Troubleshooting & How-Tos 📡 🔍 Linux

Minimal User Setup for Debian Cloud

Debian offers cloud images that you can plug into a hosting provider and run instead of spending time going through the installer. Most of them assume you’re going to use the host’s system to set up the your login credentials.

There’s also a “nocloud” image intended to run on a local setup, so you can toss a qcow2 image onto Qemu (directly or with or your favorite GUI wrapper like UTM or Boxes). It ships with a passwordless root user to get you started quickly.

You don’t want to keep running it as root. Especially without a password!

So here’s a set of quick steps to set up a regular user for admin and put a password on root. (Why am I writing this down? Because I always forget which Linux distributions use useradd and which use adduser.)

Optional: Set a Hostname

Debian 11 ships with the name set to “debian,” but it’s not set in the hosts file. Sudo will complain that it can’t find this “debian” machine when you run it, though it will run.

So if you’re setting up a new oldoldstable for some reason, you probably want to start by setting a hostname and adding it to /etc/hosts (on the same line as localhost).

hostname HOSTNAME
nano /etc/hostname
nano /etc/hosts

You can of course use vi instead, or install another text editor like emacs using apt, assuming the image connected to the network.

Debian 12 doesn’t set a hostname in the cloud images, so it doesn’t have this problem, though of course you’ll probably want to set one anyway if you plan on keeping the machine around!

Set Up The User

Next, create the user, add them to the sudoers group, and set their password.

useradd -m -s /bin/bash USERNAME
usermod -aG sudo        USERNAME
passwd                  USERNAME

Some notes on the options used here:

  • You can of course choose a different shell than bash here.
  • useradd -m will also create the home directory.
  • usermod -aG will add a group to the user’s list of groups, rather than moving them entirely.
  • Debian pre-configures a “sudo” group and gives its members permission to run sudo with their own password, which is exactly what I want here.

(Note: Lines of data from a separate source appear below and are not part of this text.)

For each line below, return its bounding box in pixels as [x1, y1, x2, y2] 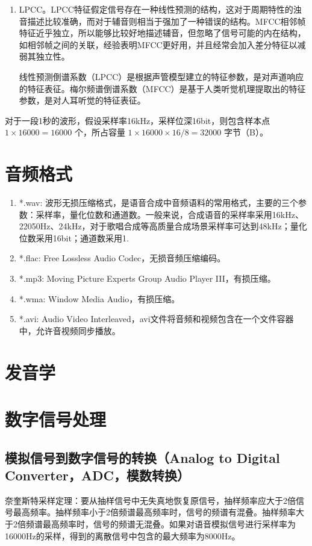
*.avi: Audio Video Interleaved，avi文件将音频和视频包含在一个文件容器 [19, 312, 294, 325]
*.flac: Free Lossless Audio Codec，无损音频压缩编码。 [19, 252, 226, 264]
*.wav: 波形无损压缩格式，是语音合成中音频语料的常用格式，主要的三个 [19, 196, 298, 209]
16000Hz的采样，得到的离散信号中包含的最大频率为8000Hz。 [5, 529, 240, 542]
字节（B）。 [223, 126, 268, 138]
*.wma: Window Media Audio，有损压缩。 [19, 292, 180, 305]
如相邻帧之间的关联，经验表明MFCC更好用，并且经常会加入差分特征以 [19, 38, 298, 51]
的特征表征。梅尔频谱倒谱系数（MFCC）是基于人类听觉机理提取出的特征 [19, 82, 306, 95]
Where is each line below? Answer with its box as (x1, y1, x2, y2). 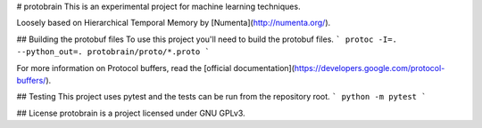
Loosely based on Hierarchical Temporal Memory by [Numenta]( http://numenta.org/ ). (16, 18, 331, 28)
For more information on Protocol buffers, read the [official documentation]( (16, 62, 295, 73)
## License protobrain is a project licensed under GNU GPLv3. (16, 108, 245, 118)
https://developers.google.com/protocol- (294, 62, 445, 73)
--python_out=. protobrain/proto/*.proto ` (16, 47, 210, 57)
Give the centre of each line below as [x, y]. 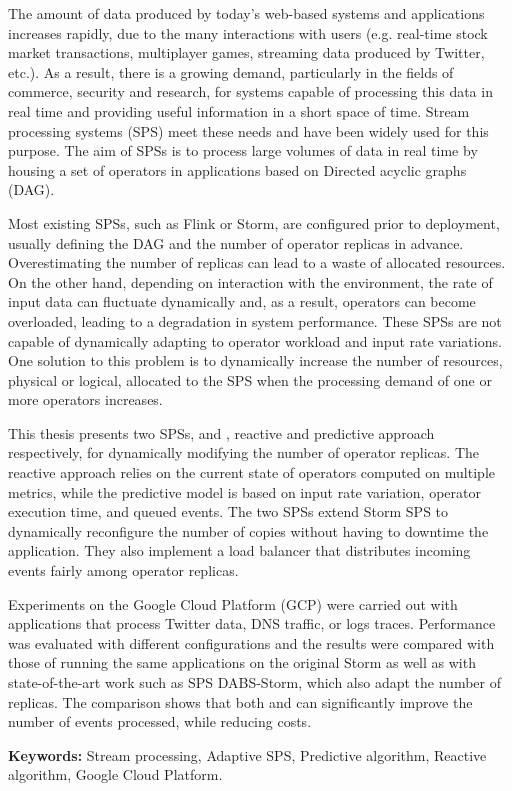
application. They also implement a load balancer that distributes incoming [239, 550]
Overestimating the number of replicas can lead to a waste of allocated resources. [257, 262]
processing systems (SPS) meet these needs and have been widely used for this [248, 130]
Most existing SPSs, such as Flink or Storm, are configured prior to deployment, [254, 222]
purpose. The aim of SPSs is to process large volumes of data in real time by [243, 150]
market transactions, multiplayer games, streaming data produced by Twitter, [246, 52]
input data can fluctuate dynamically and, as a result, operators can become [242, 301]
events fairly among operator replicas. [123, 570]
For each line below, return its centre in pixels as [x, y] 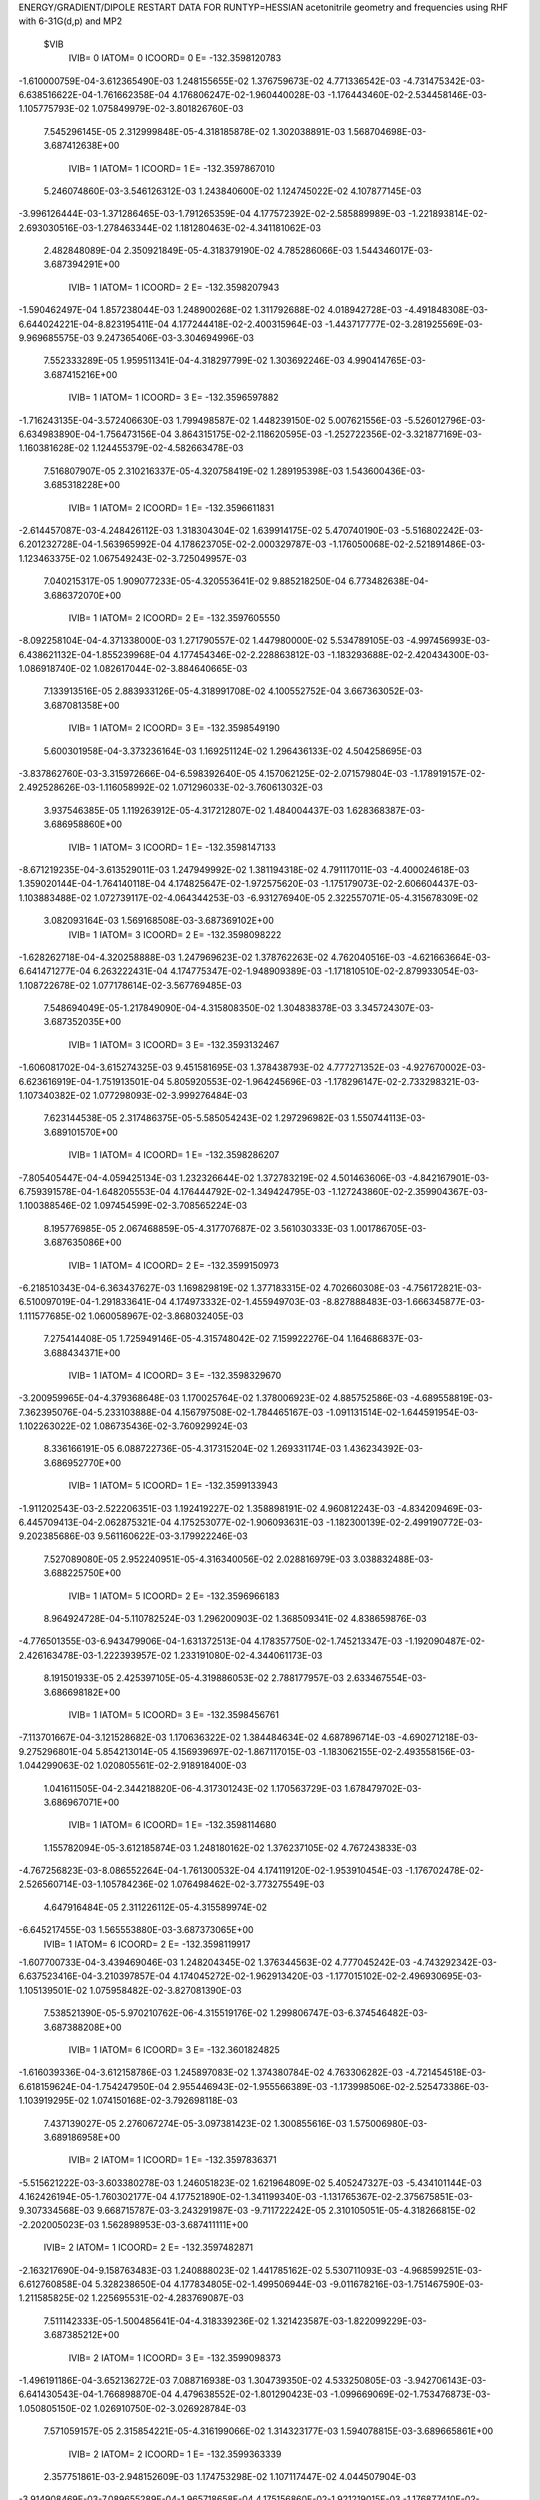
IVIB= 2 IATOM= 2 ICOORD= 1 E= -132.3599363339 [175, 2454]
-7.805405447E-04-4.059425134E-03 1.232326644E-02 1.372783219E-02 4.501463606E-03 [212, 1177]
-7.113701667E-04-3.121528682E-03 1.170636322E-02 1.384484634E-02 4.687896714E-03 [207, 1737]
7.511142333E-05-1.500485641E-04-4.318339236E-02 [156, 2321]
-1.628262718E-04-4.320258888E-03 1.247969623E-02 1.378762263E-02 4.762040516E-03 [212, 957]
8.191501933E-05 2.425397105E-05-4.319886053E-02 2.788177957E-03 [194, 1678]
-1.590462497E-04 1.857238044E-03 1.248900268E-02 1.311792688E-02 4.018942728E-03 [210, 310]
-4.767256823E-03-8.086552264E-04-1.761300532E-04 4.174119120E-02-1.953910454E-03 [211, 1871]
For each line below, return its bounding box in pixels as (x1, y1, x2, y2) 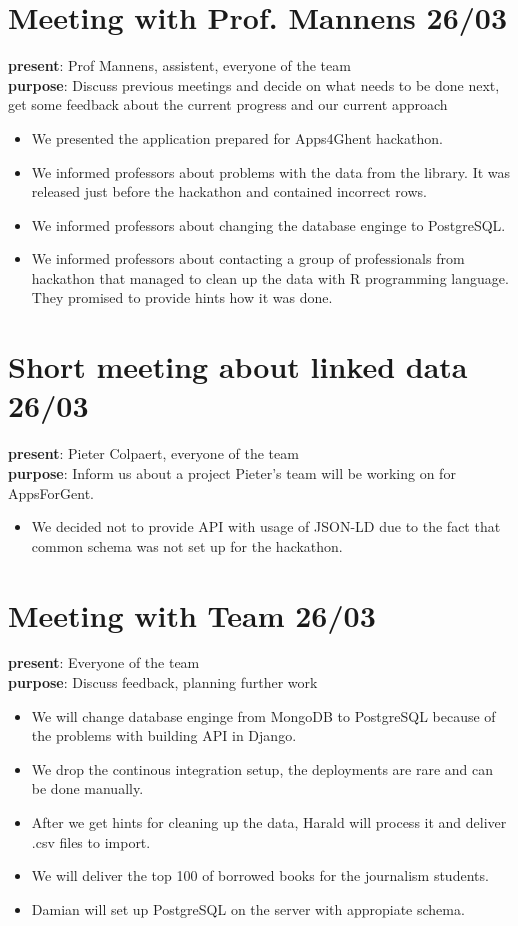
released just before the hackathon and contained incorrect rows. (31, 181, 427, 202)
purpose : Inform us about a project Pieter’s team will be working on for (8, 462, 456, 483)
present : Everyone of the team (8, 652, 200, 673)
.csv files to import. (31, 831, 151, 852)
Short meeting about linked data (8, 346, 468, 387)
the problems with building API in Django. (31, 725, 297, 746)
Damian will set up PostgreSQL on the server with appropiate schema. (31, 898, 465, 919)
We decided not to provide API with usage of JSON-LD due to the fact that (31, 516, 501, 537)
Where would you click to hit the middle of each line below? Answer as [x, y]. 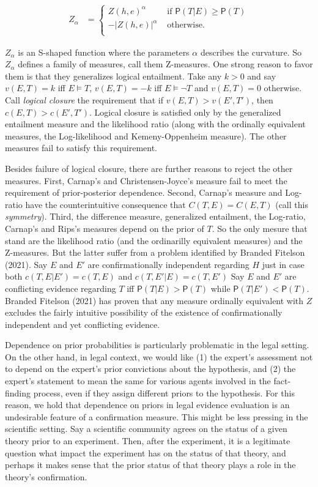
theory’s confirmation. [46, 476]
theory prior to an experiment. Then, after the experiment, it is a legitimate [148, 441]
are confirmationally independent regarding [168, 264]
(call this [292, 204]
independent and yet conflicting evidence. [83, 324]
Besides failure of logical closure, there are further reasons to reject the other [149, 168]
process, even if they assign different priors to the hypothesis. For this [164, 392]
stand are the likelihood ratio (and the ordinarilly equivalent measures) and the [154, 240]
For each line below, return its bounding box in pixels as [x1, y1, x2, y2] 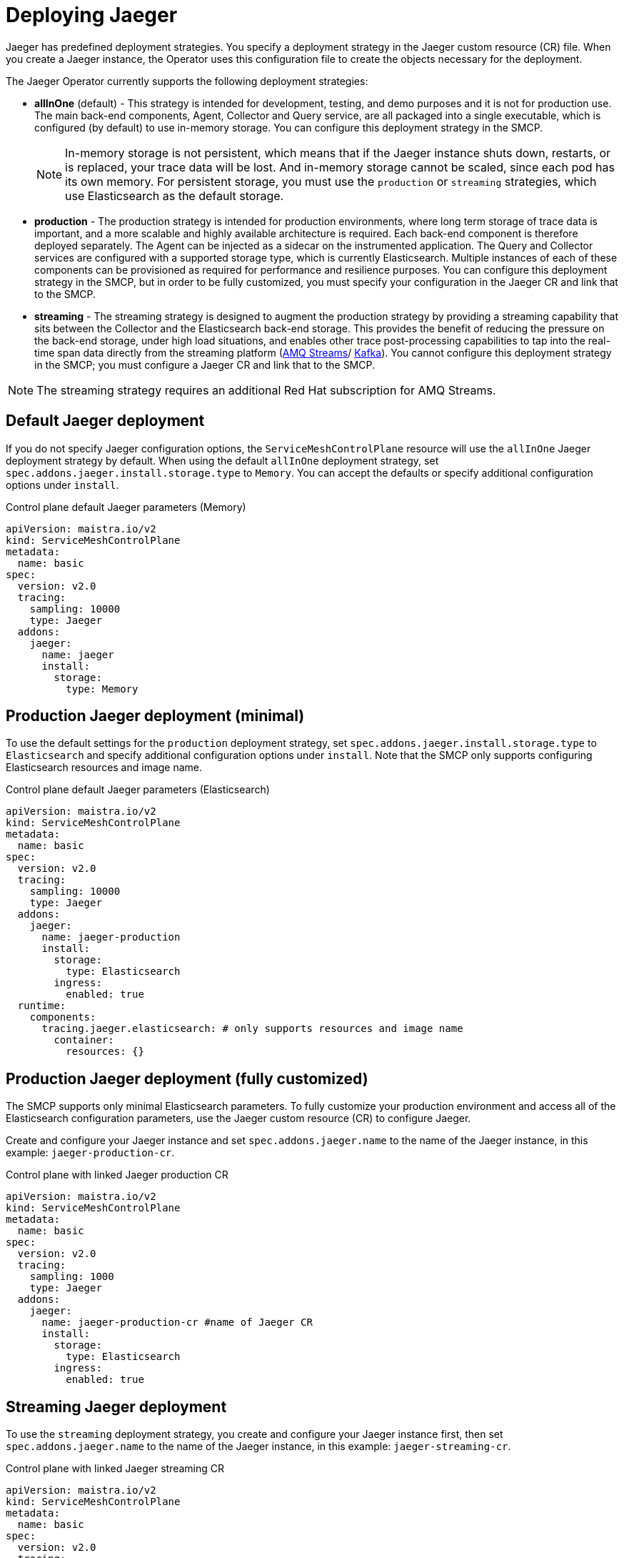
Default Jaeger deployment [6, 412, 205, 430]
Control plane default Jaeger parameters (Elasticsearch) [6, 783, 270, 796]
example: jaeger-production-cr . [6, 1146, 175, 1159]
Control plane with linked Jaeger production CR [6, 1168, 228, 1181]
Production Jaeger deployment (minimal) [6, 707, 305, 725]
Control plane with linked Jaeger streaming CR [6, 1462, 224, 1475]
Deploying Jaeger [6, 3, 178, 27]
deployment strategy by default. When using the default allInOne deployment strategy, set [6, 454, 439, 467]
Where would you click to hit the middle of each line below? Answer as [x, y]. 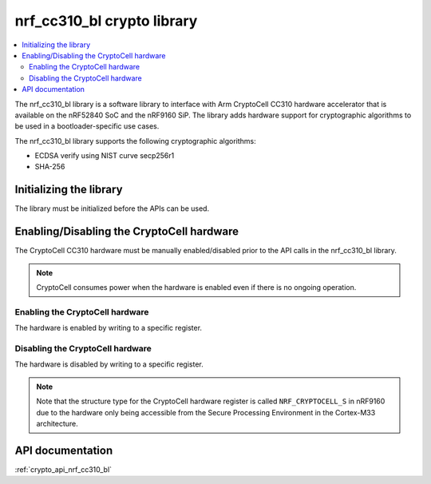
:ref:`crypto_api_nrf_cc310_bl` [63, 469]
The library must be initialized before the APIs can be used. [112, 208]
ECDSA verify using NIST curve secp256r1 [105, 156]
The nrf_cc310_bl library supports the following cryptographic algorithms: [136, 141]
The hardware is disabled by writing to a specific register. [109, 364]
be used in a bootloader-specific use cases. [87, 126]
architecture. [57, 423]
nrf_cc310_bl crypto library [106, 21]
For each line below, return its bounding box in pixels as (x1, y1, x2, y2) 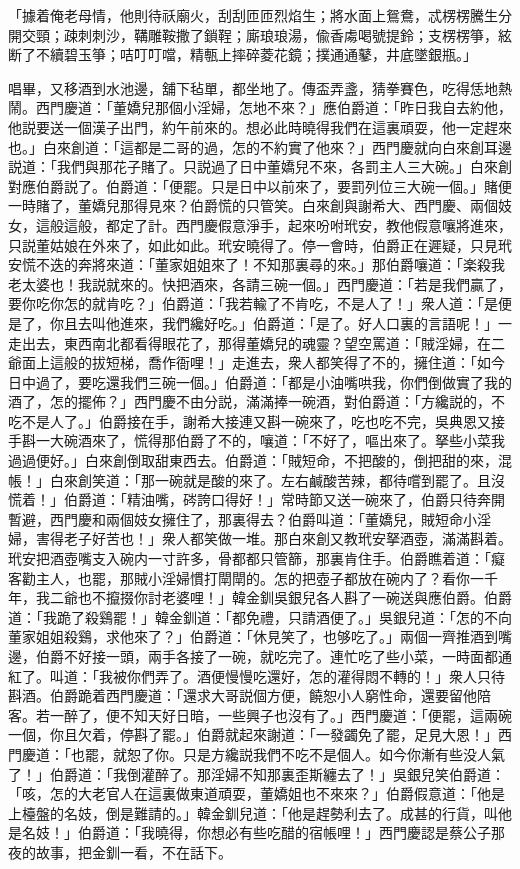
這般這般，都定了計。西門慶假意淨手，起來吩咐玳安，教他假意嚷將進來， (35, 214, 512, 235)
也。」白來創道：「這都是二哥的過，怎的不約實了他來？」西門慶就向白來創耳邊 (8, 136, 512, 157)
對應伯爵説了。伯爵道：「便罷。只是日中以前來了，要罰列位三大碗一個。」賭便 (8, 175, 512, 196)
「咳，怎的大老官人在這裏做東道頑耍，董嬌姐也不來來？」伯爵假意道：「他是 (8, 783, 505, 804)
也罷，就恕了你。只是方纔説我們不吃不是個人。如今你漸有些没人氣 (70, 743, 505, 764)
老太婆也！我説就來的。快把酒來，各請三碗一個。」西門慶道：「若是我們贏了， (8, 273, 512, 294)
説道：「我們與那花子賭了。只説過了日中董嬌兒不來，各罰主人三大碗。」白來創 (8, 156, 512, 177)
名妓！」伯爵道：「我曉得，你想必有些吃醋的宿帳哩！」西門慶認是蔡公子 (21, 822, 491, 843)
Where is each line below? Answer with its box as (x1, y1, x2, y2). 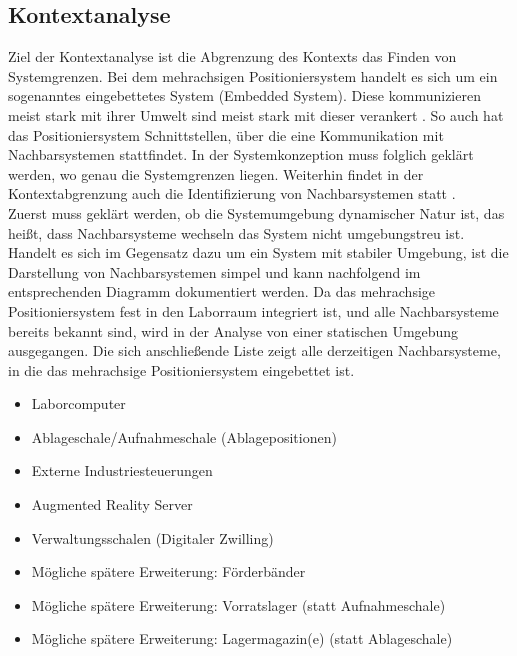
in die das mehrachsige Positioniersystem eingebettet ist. (8, 359, 355, 380)
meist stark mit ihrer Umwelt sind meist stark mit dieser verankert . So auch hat (8, 104, 504, 125)
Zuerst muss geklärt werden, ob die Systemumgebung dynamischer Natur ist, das (8, 202, 505, 223)
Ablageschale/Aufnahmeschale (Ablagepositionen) (31, 426, 337, 447)
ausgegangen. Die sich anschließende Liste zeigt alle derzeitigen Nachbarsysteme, (8, 340, 501, 361)
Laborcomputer (31, 393, 126, 414)
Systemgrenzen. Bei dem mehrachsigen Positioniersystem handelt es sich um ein (8, 65, 498, 86)
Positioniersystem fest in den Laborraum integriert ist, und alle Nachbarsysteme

Other distros vary in whether they set up a group and what they call it (ex. Red Hat/Fedora call it “wheel”), or whether you need to set up access manually using visudo or putting something in /etc/sudoers.d

Now you can set a password for root.

passwd

Congratulations! You should be able to log out of root now, log in with your regular user, and use sudo when needed.

Bonus: Lock Out Root

Once you’ve logged in with your regular user and verified that it can sudo, lock the root account so no one can log into it in the first place. It’ll still be there running things behind the scenes, but it won’t be open.